Yamamay E-Work Busto Arsizio:  5 Grobelna, 6 Gennari, 8 Orro, 13 Bonifacio, 14 Meijners, 15 Berti, 9 Leonardi (L),. All. Mencarelli, 2° Musso.

Swietelsky BÉKÉSCSABA: 1 Ivanovic, 3 Perovic, 5 Medic, 7 Talas, 9 Mlinar, 15 Bodovics, 13 Molcsanyi (L). All. Bogdan, 2° Maté.

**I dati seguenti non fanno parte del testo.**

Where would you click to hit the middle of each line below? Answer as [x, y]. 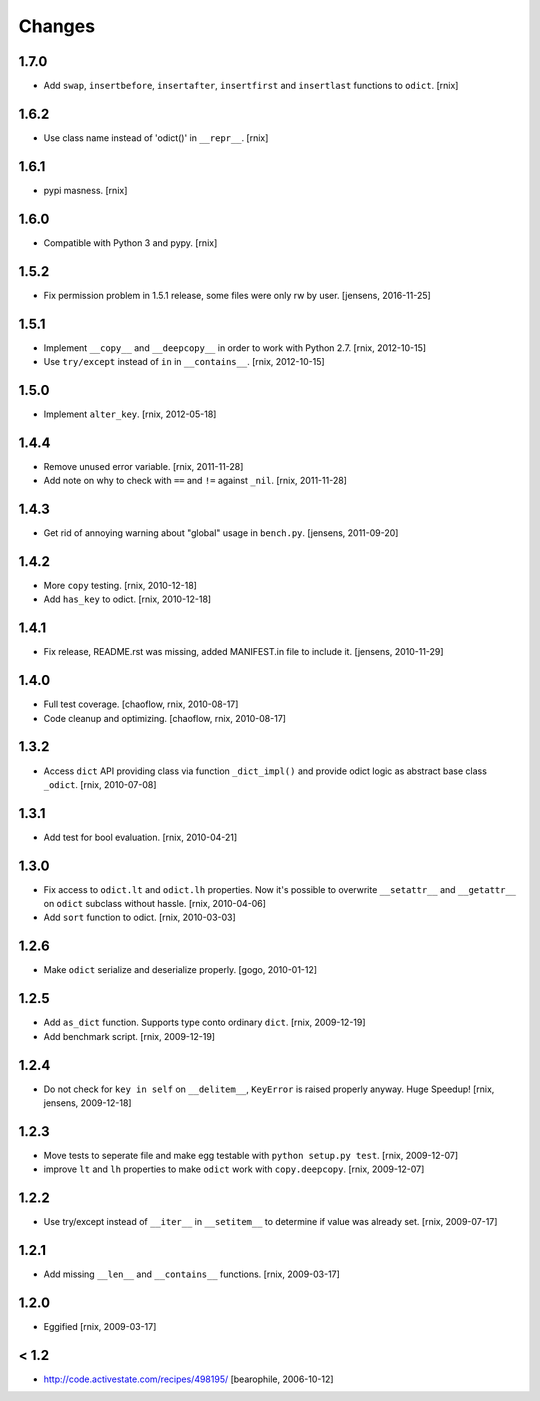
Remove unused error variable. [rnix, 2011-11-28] [143, 466]
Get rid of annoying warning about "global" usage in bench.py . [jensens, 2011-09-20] [221, 533]
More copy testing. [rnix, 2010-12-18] [120, 585]
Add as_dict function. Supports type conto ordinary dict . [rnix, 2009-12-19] [204, 1022]
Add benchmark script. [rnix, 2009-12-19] [129, 1036]
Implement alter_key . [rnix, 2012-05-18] [130, 414]
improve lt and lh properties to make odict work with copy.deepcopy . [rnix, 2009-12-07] [234, 1169]
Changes [56, 26]
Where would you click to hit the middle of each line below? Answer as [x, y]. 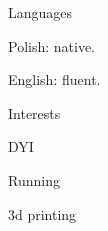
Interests [34, 112]
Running [34, 179]
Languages [40, 12]
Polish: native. [52, 45]
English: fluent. [54, 79]
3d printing [42, 213]
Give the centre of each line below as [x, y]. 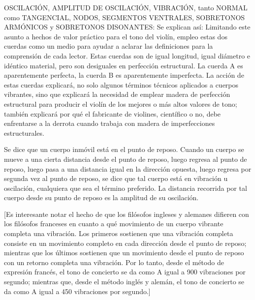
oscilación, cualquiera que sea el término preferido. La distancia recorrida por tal [126, 188]
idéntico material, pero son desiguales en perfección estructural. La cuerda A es [124, 65]
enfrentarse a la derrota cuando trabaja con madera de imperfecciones [110, 123]
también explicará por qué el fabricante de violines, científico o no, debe [112, 113]
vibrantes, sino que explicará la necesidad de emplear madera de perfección [117, 94]
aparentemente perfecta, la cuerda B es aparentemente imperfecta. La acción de [124, 75]
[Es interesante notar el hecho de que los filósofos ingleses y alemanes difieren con [127, 214]
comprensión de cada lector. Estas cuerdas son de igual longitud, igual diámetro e [127, 55]
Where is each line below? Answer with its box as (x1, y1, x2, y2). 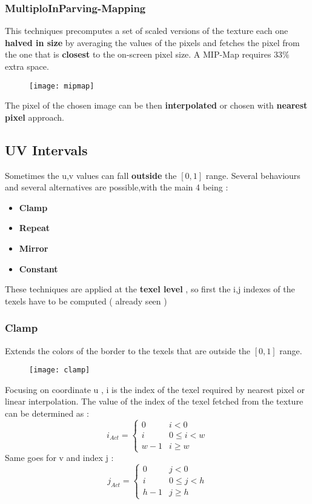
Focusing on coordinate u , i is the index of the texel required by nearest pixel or (5, 383, 305, 395)
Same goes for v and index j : (5, 451, 114, 464)
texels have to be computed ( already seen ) (5, 294, 167, 307)
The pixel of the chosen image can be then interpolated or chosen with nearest (5, 99, 308, 112)
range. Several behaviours (205, 169, 300, 181)
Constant (19, 262, 58, 275)
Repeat (19, 221, 50, 234)
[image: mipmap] (29, 81, 95, 90)
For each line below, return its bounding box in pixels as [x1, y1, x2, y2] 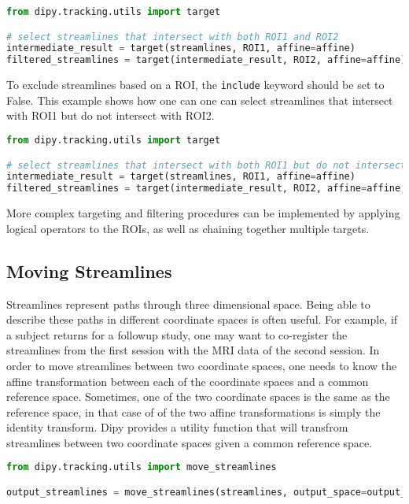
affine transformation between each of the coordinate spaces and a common [6, 372, 369, 389]
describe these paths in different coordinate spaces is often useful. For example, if [6, 311, 398, 328]
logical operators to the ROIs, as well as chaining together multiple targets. [6, 220, 370, 236]
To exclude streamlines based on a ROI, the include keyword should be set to [6, 76, 385, 93]
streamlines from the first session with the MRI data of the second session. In [6, 342, 380, 358]
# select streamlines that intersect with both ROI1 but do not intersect [6, 159, 407, 171]
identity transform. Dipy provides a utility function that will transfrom [6, 419, 348, 435]
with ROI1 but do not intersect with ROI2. [6, 107, 215, 124]
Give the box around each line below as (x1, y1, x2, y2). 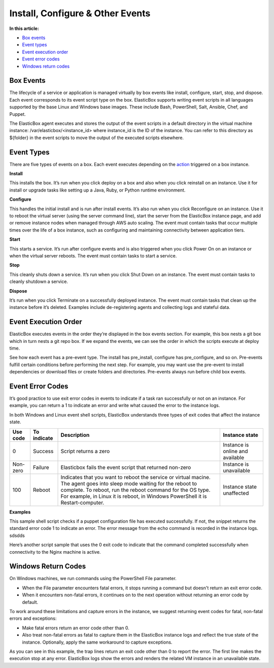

Primo set, break Uyba in avvio con Meijners che dai 9 metri lancia il più quattro (7-3). Le ospiti non si danno per vinte e ristabiliscono la parità con il muro di Medic prima e l’errore di Grobelna poi (9-9). Le bianco rosse reagiscono e costringono Bogdan a fermare il gioco sull’ace di Orro (14-11). Alla ripresa bisogna ancora faticare perché le ospiti tengono il ritmo con il lungolinea di Milnar (16-15).  Meijners trova la riga e costringe le Ungheresi al secondo stop discrezionale (20-17). Nel finale le “farfalle” schiacciano sull’acceleratore e si prendono cinque set ball con il pallonetto di Grobelna (24-19). Buona la quinta e ultima con l’invasione ospite che chiude i giochi (25-22). 

 

Secondo set,  punto a punto inconsueto in avvio (3-3). Allungo bianco rosso con Orro dai 9 metri che sigla il medesimo parziale del precedente set (7-3). Non appena cala la guardia però le ospiti non mancano di accorciare ed è tutto da rifare (7-6). Errore di intesa in casa Uyba e parità ristabilita (9-9). Il botta e risposta si risolve in favore di Busto che trova il break (4-0) con Grobelna (17-12).  Mencarelli dopo lo 0-3 subito incassato ferma il gioco per dare una scossa (17-15). Alla ripresa la scossa c’è eccome con Gennari che mette a terra la palla del più quattro (20-16). Nel finale l’errore delle ospiti al servizio consegna sette set ball per conquistare la finale (24-17). Buona la seconda con ancora l’errore dei 9 metri che consegna il pass per la finale (25-18). 

 

Terzo set, Grobelna out per Piani tra le bianco rosse. Subito messe in chairo le cose con il muro di Berti che vale il doppiaggio (8-4). Goliardica invasione di compo sull’8-5 del gatto di casa Yamamay Uyby. Gennari non sbaglia e tiene salde le redini del match (12-6). La Uyba è un treno in corsa che non fa più fermate (15-7). Spazio anche per Cumino e Peruzzo tre le “farfalle”.  Passeggia la Uyba con 11 lunghezze di margine (20-9). L’errore di Perovic in pipe vale tredici match ball (24-11). Buona la prima con il muro di Piani che mette la parola fine alla gara (25-11).